1st Department of Nephrology, Aristotle University of Thessaloniki, Hippokration Hospital, Thessaloniki, Greece.
Department of Nephrology and Hypertension, University Hospital Erlangen, Germany.
Nephrol Dial Transplant. 2024 May 31;39(6):929-943. doi: 10.1093/ndt/gfae041.

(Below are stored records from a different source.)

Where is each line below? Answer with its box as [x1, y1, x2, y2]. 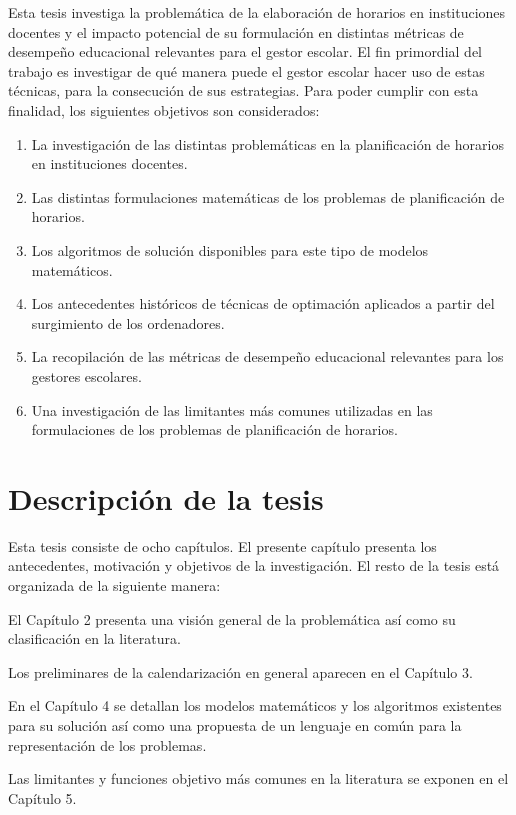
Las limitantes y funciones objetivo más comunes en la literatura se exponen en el [8, 768, 509, 789]
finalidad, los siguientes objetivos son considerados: [8, 99, 320, 120]
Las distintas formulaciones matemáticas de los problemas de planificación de [31, 186, 505, 207]
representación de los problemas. [8, 734, 207, 755]
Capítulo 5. [8, 787, 77, 808]
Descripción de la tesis [8, 477, 324, 518]
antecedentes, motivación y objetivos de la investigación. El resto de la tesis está [8, 555, 500, 576]
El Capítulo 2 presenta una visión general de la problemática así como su [8, 608, 456, 629]
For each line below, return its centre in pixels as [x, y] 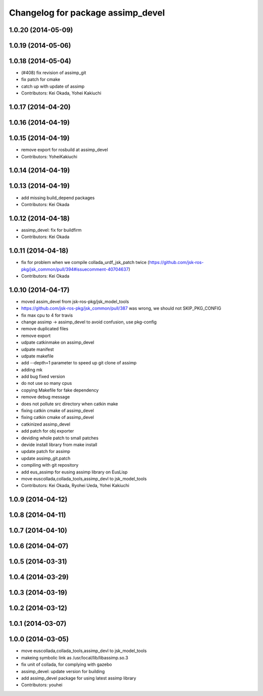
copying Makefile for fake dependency [60, 390]
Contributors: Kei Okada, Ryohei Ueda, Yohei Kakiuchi [75, 486]
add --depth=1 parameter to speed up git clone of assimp [79, 363]
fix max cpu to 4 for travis [47, 315]
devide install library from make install [59, 445]
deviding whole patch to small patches [60, 438]
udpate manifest [38, 349]
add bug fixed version [43, 376]
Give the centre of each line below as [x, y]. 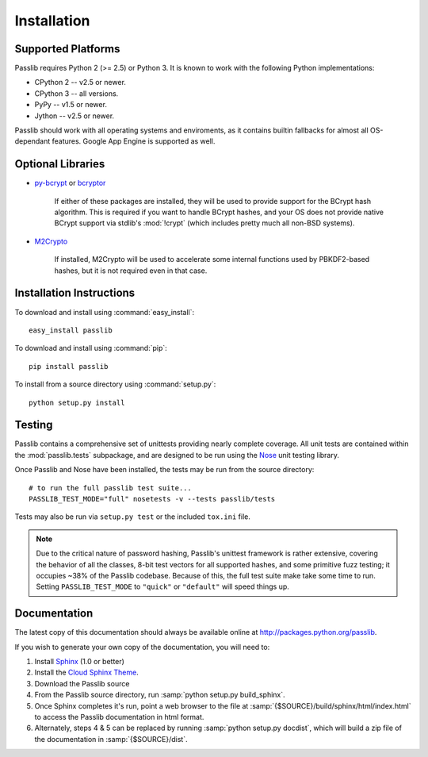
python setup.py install [77, 402]
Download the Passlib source [82, 683]
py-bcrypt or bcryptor [70, 183]
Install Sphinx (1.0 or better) [79, 662]
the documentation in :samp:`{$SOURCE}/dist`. [111, 739]
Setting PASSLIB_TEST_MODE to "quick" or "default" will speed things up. [162, 586]
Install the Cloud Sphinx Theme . [86, 672]
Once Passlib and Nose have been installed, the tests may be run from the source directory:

In June 2023, the European Society of Hypertension (ESH) presented and published the new 2023 ESH Guidelines for the Management of Arterial Hypertension, a document that was endorsed by the European Renal Association (ERA). Following the evolution of evidence in recent years, several novel recommendations relevant to the management of hypertension in patients with chronic kidney disease (CKD) appeared in these Guidelines. These include recommendations for target office blood pressure (BP) <130/80 mmHg in most and against target office BP <120/70 mmHg in all patients with CKD; recommendations for use of spironolactone or chlorthalidone for patients with resistant hypertension with estimated glomerular filtration rate (eGFR) higher or lower than 30 mL/min/1.73 m2, respectively; use of a sodium-glucose cotransporter 2 inhibitor for patients with CKD and estimated eGFR ≥20 mL/min/1.73 m2; use of finerenone for patients with CKD, type 2 diabetes mellitus, albuminuria, eGFR ≥25 mL/min/1.73 m2 and serum potassium <5.0 mmol/L; and revascularization in patients with atherosclerotic renovascular disease and secondary hypertension or high-risk phenotypes if stenosis ≥70% is present. The present report is a synopsis of sections of the ESH Guidelines that are relevant to the daily clinical practice of nephrologists, prepared by experts from ESH and ERA. The sections summarized are those referring to the role of CKD in hypertension staging and cardiovascular risk stratification, the evaluation of hypertension-mediated kidney damage and the overall management of hypertension in patients with CKD.
2023 年 6 月,欧洲高血压学会(ESH)发布了新的 2023 年ESH 高血压管理指南,该指南得到了欧洲肾脏协会(ERA)的认可。近年来,随着证据的不断发展,这些指南中出现了一些与慢性肾脏病(CKD)患者高血压管理相关的新建议。这些建议包括:大多数患者的诊室血压(BP)目标<130/80mmHg,而所有 CKD 患者的诊室 BP 目标<120/70mmHg;对于估计肾小球滤过率(eGFR)高于或低于 30mL/min/1.73m2 的患者,分别建议使用螺内酯或氯噻酮治疗难治性高血压;对于 eGFR≥20mL/min/1.73m2 的 CKD 患者,建议使用钠-葡萄糖共转运蛋白 2 抑制剂;对于 eGFR≥25mL/min/1.73m2、血清钾<5.0mmol/L 且有蛋白尿的 CKD 患者,建议使用非奈利酮;对于存在动脉粥样硬化性肾血管疾病和继发性高血压或高危表型且狭窄≥70%的患者,建议进行血运重建。本报告是 ESH 和 ERA 专家编写的与肾病学家日常临床实践相关的 ESH 指南部分的摘要,总结了指南中与 CKD 在高血压分期和心血管风险分层中的作用、高血压引起的肾脏损害的评估以及 CKD 患者的整体高血压管理相关的部分。